Neo worked her jaw, trying to formulate an answer before saying in a voice that broke Trinity’s heart, “That’s all a result of stuff that happened to you. You didn’t just come broken.”
“Neo-”
“You said it’s always been part of me, but I’m so much worse now than I was then. This isn’t what you signed up for.”
She took a deep breath to steady herself before asking “Is that what you really believe or what he was telling you?”
Neo pressed her lips into a thin line.
Trinity reached across to her, threading their fingers together. “Listen, I get it. I don’t really believe you either when you tell me all those things I just listed off are okay.” Again, she saw Neo moving to interrupt her but cut her off by emphasizing her next word, “But… you said earlier you were choosing to believe this,” she held up their joined hands, “was real, like you didn’t quite believe it but were choosing to work under the assumption it was true anyway. It’s like that.
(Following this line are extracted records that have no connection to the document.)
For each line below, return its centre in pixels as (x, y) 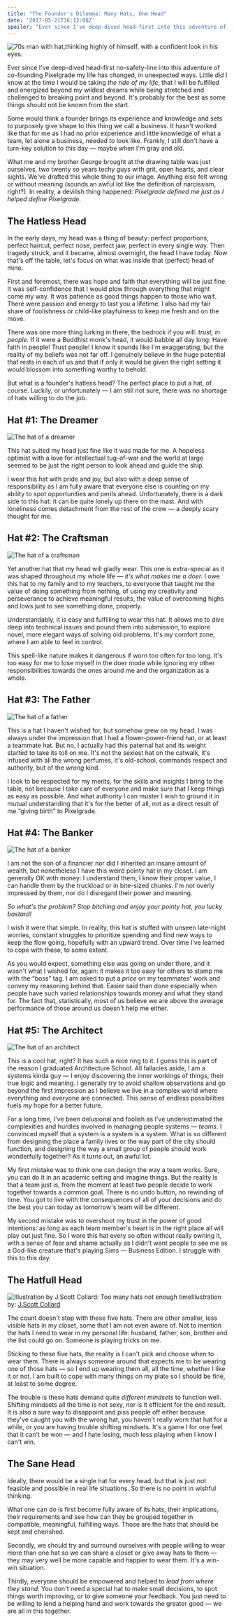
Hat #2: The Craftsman (58, 538)
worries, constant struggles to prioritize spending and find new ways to (110, 935)
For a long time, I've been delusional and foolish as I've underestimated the (115, 1119)
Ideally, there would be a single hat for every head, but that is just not (107, 1480)
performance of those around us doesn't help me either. (88, 1008)
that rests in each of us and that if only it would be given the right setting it (114, 362)
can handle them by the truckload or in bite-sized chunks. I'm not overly (111, 886)
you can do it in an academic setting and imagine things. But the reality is (112, 1178)
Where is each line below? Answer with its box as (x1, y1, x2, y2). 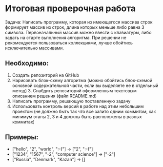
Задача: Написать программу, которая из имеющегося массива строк (5, 19, 153, 25)
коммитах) (12, 119, 35, 125)
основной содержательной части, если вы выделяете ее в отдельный (12, 83, 159, 88)
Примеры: (5, 133, 39, 142)
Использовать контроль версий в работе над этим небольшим (12, 103, 144, 109)
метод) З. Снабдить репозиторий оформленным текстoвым (12, 87, 137, 93)
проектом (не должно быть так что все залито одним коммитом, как (12, 108, 156, 114)
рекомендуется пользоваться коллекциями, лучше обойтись (5, 40, 133, 45)
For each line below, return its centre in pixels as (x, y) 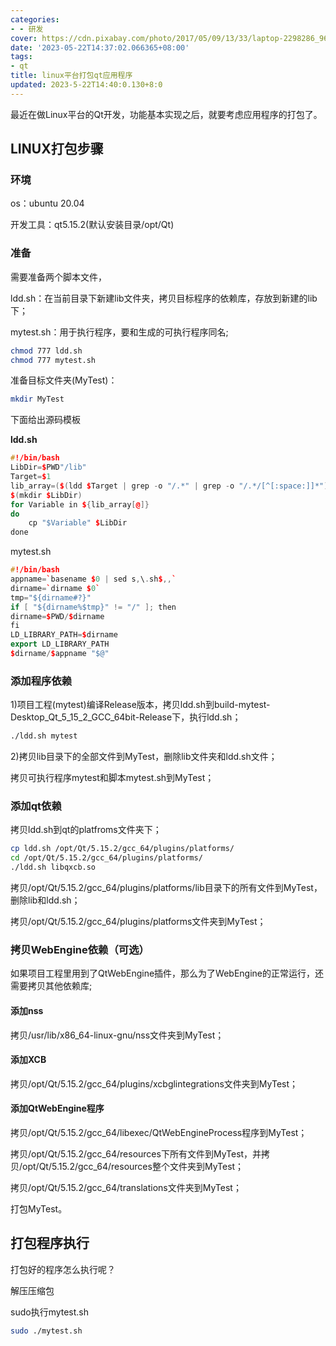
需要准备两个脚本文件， (58, 277)
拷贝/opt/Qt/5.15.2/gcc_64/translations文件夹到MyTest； (126, 1187)
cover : (24, 38)
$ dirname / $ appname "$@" (60, 654)
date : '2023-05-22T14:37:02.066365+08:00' (100, 47)
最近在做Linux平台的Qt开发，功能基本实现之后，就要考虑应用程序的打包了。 (166, 114)
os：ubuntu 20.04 (47, 203)
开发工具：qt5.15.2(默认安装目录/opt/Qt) (92, 225)
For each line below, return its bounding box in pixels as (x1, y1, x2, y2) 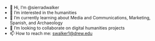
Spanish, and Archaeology (9, 20, 63, 26)
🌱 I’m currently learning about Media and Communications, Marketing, (9, 15, 151, 20)
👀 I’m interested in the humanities (9, 10, 77, 15)
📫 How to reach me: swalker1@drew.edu (9, 30, 93, 36)
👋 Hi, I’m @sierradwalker (9, 5, 59, 10)
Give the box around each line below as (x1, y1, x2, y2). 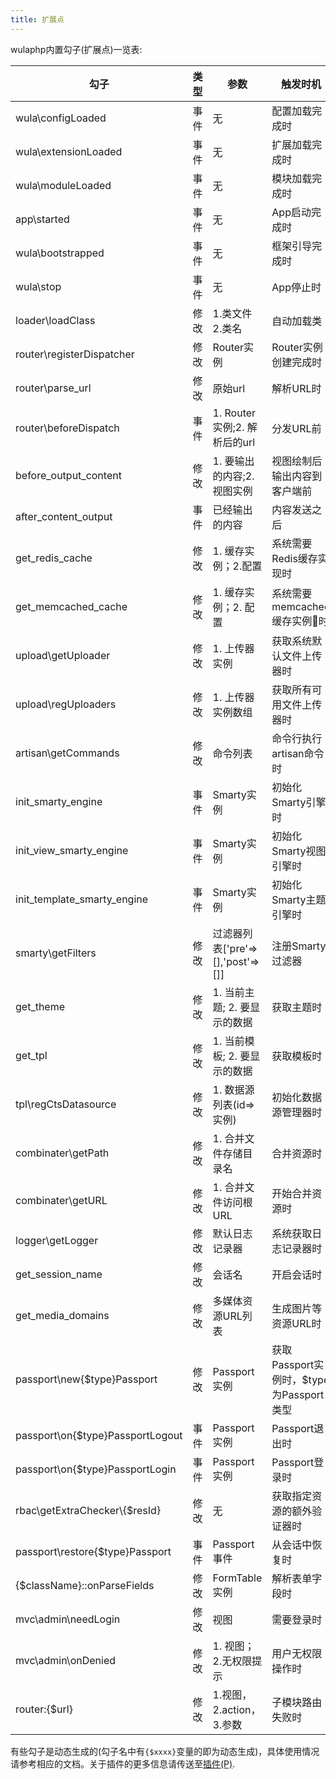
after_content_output (15, 509, 113, 523)
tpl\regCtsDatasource (15, 1097, 117, 1111)
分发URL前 (271, 421, 322, 435)
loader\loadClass (15, 313, 96, 327)
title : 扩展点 (10, 14, 65, 25)
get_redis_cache (15, 551, 93, 565)
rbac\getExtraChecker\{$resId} (15, 1503, 162, 1517)
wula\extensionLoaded (15, 144, 123, 158)
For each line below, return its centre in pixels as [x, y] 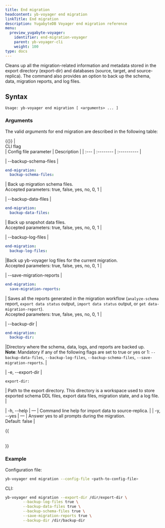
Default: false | [20, 421]
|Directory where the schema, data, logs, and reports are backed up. [75, 347]
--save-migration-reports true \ [57, 516]
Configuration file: [24, 469]
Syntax [16, 96]
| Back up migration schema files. [39, 184]
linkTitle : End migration [32, 19]
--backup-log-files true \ [51, 502]
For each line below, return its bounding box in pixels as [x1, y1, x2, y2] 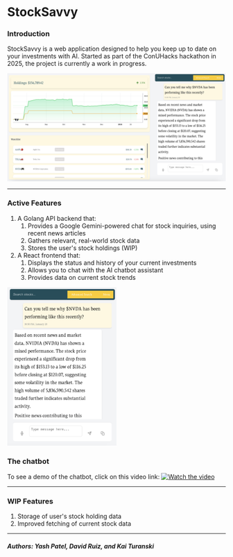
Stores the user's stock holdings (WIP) [27, 244, 138, 252]
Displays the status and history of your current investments [27, 258, 197, 267]
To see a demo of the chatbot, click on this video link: [7, 472, 160, 481]
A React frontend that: [17, 251, 81, 259]
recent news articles [27, 228, 86, 237]
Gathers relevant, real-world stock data [27, 236, 140, 244]
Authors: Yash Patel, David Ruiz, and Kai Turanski [7, 542, 155, 550]
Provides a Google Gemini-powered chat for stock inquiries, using [27, 222, 216, 230]
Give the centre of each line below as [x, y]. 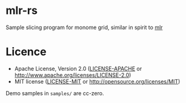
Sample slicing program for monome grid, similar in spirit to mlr [84, 27]
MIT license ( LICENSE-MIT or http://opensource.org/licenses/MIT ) [97, 81]
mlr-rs [22, 11]
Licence [26, 52]
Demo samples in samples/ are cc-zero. [55, 93]
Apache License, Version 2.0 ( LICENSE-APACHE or [78, 68]
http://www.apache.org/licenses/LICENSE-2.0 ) [73, 75]
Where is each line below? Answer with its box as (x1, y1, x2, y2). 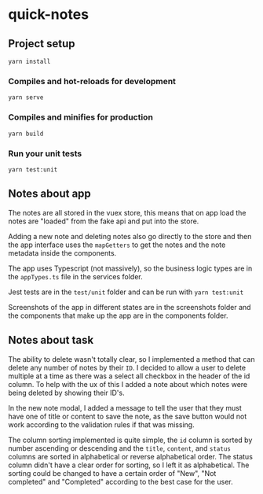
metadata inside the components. (8, 248, 117, 257)
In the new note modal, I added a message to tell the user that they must (8, 403, 242, 412)
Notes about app (8, 187, 92, 201)
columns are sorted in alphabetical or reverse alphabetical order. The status (8, 452, 254, 461)
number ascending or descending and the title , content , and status (8, 443, 232, 453)
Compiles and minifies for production (8, 112, 153, 123)
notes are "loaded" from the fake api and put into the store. (8, 216, 199, 226)
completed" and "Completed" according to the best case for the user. (8, 477, 233, 486)
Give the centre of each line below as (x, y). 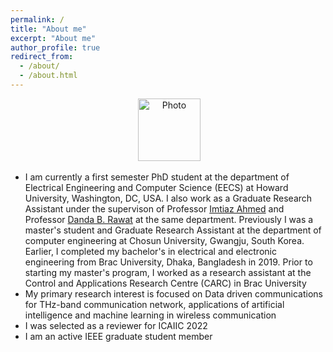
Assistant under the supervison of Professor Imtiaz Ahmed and (154, 208)
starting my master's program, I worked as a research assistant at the (168, 272)
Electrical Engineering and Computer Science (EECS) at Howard (156, 187)
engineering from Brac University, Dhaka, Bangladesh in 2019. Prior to (168, 262)
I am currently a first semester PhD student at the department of (157, 177)
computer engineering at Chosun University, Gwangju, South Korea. (164, 240)
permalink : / (37, 19)
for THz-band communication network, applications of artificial (154, 304)
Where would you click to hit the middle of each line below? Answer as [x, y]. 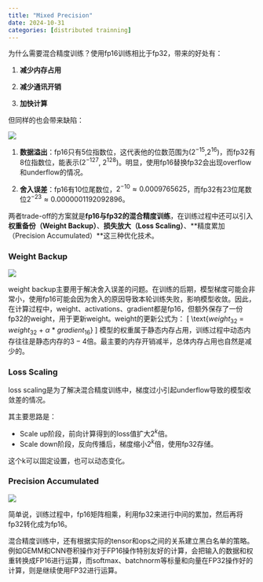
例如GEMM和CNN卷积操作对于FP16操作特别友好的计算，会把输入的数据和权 [131, 551]
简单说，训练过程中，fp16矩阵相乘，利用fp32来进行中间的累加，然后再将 [126, 514]
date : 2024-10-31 [37, 23]
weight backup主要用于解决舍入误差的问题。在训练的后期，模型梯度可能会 [128, 289]
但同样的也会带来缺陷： [46, 120]
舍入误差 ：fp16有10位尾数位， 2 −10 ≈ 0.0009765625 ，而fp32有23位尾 [132, 188]
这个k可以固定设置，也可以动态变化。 [69, 460]
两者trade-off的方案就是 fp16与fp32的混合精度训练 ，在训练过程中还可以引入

I have to trust that you mean it when you say it’s okay even if I don’t believe it. So I need you to trust me, too. I don’t have any problem with this. I don’t mind- I want to help you when you need it. There’s nothing wrong with you, and I love you exactly as you are. Okay?”
Neo took a deep breath and was quiet for a moment, but eventually said “Okay.” And Trinity could tell that she didn’t fully mean it, but that was alright. They’d keep working on it, one day at a time.